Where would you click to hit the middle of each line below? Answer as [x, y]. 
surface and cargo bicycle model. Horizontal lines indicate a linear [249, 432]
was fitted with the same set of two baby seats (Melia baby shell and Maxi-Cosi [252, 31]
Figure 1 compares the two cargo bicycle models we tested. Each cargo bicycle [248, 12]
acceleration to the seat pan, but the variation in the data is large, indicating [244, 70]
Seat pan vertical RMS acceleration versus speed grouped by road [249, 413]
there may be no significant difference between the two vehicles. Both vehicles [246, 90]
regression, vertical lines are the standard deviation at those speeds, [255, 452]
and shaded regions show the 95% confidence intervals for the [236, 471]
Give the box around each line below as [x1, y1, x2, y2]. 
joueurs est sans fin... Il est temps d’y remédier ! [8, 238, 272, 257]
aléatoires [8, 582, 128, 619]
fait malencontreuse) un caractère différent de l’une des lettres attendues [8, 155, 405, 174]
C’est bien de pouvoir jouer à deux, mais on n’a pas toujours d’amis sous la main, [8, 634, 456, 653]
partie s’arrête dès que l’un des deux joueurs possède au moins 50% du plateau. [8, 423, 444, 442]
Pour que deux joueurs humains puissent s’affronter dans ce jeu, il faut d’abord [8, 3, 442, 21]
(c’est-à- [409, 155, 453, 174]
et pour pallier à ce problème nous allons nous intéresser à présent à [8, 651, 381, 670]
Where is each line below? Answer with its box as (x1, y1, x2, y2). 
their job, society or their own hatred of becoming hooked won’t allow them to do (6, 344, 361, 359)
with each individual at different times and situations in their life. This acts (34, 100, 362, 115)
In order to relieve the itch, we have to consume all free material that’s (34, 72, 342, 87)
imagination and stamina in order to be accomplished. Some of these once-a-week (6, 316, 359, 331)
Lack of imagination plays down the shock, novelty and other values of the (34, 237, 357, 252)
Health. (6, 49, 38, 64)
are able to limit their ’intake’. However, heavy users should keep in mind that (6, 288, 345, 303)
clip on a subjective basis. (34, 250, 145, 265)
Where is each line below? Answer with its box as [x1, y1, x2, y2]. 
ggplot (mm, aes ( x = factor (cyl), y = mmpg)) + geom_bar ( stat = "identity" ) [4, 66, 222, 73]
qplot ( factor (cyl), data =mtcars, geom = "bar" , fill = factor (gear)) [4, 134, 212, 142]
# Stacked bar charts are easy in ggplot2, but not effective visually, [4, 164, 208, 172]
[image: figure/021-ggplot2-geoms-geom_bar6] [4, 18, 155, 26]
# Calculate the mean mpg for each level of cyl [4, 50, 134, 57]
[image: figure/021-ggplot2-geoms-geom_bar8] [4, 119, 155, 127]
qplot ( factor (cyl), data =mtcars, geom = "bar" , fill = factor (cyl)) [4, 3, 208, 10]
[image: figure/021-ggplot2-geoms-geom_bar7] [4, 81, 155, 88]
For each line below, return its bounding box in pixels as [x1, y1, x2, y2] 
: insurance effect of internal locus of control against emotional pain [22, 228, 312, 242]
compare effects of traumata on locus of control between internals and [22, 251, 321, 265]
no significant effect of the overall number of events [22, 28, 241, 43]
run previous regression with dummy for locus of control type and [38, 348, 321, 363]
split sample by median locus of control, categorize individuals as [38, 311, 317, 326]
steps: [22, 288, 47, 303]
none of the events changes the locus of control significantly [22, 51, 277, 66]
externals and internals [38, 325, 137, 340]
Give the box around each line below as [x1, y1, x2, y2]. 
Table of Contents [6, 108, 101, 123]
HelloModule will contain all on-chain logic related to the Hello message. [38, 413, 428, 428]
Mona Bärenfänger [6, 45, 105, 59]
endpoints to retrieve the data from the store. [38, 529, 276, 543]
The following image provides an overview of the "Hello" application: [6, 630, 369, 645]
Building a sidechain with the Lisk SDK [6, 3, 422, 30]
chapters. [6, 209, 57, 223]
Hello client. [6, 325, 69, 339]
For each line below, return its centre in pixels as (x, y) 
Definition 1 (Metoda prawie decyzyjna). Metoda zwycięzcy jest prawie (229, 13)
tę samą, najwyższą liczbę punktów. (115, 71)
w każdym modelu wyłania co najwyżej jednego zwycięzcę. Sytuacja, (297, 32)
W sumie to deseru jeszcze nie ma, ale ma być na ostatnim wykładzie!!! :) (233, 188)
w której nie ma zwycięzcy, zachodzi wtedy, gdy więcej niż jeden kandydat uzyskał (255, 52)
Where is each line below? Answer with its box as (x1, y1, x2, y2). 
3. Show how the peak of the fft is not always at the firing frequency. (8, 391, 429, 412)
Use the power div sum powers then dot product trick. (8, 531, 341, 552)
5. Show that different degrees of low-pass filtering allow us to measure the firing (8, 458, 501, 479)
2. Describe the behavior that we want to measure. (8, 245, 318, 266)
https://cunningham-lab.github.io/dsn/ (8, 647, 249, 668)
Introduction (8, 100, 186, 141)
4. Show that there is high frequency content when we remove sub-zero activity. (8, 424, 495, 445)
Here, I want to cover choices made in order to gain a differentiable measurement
━━━━━━━━
### Work instruction
Every one of the entries must be printed exactly.

### Answer box
Where would you click to hit the middle of each line below? Answer as [x, y]. 
surface and cargo bicycle model. Horizontal lines indicate a linear [249, 432]
was fitted with the same set of two baby seats (Melia baby shell and Maxi-Cosi [252, 31]
Figure 1 compares the two cargo bicycle models we tested. Each cargo bicycle [248, 12]
acceleration to the seat pan, but the variation in the data is large, indicating [244, 70]
Seat pan vertical RMS acceleration versus speed grouped by road [249, 413]
there may be no significant difference between the two vehicles. Both vehicles [246, 90]
regression, vertical lines are the standard deviation at those speeds, [255, 452]
and shaded regions show the 95% confidence intervals for the [236, 471]
Give the box around each line below as [x1, y1, x2, y2]. 
joueurs est sans fin... Il est temps d’y remédier ! [8, 238, 272, 257]
aléatoires [8, 582, 128, 619]
fait malencontreuse) un caractère différent de l’une des lettres attendues [8, 155, 405, 174]
C’est bien de pouvoir jouer à deux, mais on n’a pas toujours d’amis sous la main, [8, 634, 456, 653]
partie s’arrête dès que l’un des deux joueurs possède au moins 50% du plateau. [8, 423, 444, 442]
Pour que deux joueurs humains puissent s’affronter dans ce jeu, il faut d’abord [8, 3, 442, 21]
(c’est-à- [409, 155, 453, 174]
et pour pallier à ce problème nous allons nous intéresser à présent à [8, 651, 381, 670]
Where is each line below? Answer with its box as (x1, y1, x2, y2). 
their job, society or their own hatred of becoming hooked won’t allow them to do (6, 344, 361, 359)
with each individual at different times and situations in their life. This acts (34, 100, 362, 115)
In order to relieve the itch, we have to consume all free material that’s (34, 72, 342, 87)
imagination and stamina in order to be accomplished. Some of these once-a-week (6, 316, 359, 331)
Lack of imagination plays down the shock, novelty and other values of the (34, 237, 357, 252)
Health. (6, 49, 38, 64)
are able to limit their ’intake’. However, heavy users should keep in mind that (6, 288, 345, 303)
clip on a subjective basis. (34, 250, 145, 265)
Where is each line below? Answer with its box as [x1, y1, x2, y2]. 
ggplot (mm, aes ( x = factor (cyl), y = mmpg)) + geom_bar ( stat = "identity" ) [4, 66, 222, 73]
qplot ( factor (cyl), data =mtcars, geom = "bar" , fill = factor (gear)) [4, 134, 212, 142]
# Stacked bar charts are easy in ggplot2, but not effective visually, [4, 164, 208, 172]
[image: figure/021-ggplot2-geoms-geom_bar6] [4, 18, 155, 26]
# Calculate the mean mpg for each level of cyl [4, 50, 134, 57]
[image: figure/021-ggplot2-geoms-geom_bar8] [4, 119, 155, 127]
qplot ( factor (cyl), data =mtcars, geom = "bar" , fill = factor (cyl)) [4, 3, 208, 10]
[image: figure/021-ggplot2-geoms-geom_bar7] [4, 81, 155, 88]
For each line below, return its bounding box in pixels as [x1, y1, x2, y2] 
: insurance effect of internal locus of control against emotional pain [22, 228, 312, 242]
compare effects of traumata on locus of control between internals and [22, 251, 321, 265]
no significant effect of the overall number of events [22, 28, 241, 43]
run previous regression with dummy for locus of control type and [38, 348, 321, 363]
split sample by median locus of control, categorize individuals as [38, 311, 317, 326]
steps: [22, 288, 47, 303]
none of the events changes the locus of control significantly [22, 51, 277, 66]
externals and internals [38, 325, 137, 340]
Give the box around each line below as [x1, y1, x2, y2]. 
Table of Contents [6, 108, 101, 123]
HelloModule will contain all on-chain logic related to the Hello message. [38, 413, 428, 428]
Mona Bärenfänger [6, 45, 105, 59]
endpoints to retrieve the data from the store. [38, 529, 276, 543]
The following image provides an overview of the "Hello" application: [6, 630, 369, 645]
Building a sidechain with the Lisk SDK [6, 3, 422, 30]
chapters. [6, 209, 57, 223]
Hello client. [6, 325, 69, 339]
For each line below, return its centre in pixels as (x, y) 
Definition 1 (Metoda prawie decyzyjna). Metoda zwycięzcy jest prawie (229, 13)
tę samą, najwyższą liczbę punktów. (115, 71)
w każdym modelu wyłania co najwyżej jednego zwycięzcę. Sytuacja, (297, 32)
W sumie to deseru jeszcze nie ma, ale ma być na ostatnim wykładzie!!! :) (233, 188)
w której nie ma zwycięzcy, zachodzi wtedy, gdy więcej niż jeden kandydat uzyskał (255, 52)
Where is each line below? Answer with its box as (x1, y1, x2, y2). 
3. Show how the peak of the fft is not always at the firing frequency. (8, 391, 429, 412)
Use the power div sum powers then dot product trick. (8, 531, 341, 552)
5. Show that different degrees of low-pass filtering allow us to measure the firing (8, 458, 501, 479)
2. Describe the behavior that we want to measure. (8, 245, 318, 266)
https://cunningham-lab.github.io/dsn/ (8, 647, 249, 668)
Introduction (8, 100, 186, 141)
4. Show that there is high frequency content when we remove sub-zero activity. (8, 424, 495, 445)
Here, I want to cover choices made in order to gain a differentiable measurement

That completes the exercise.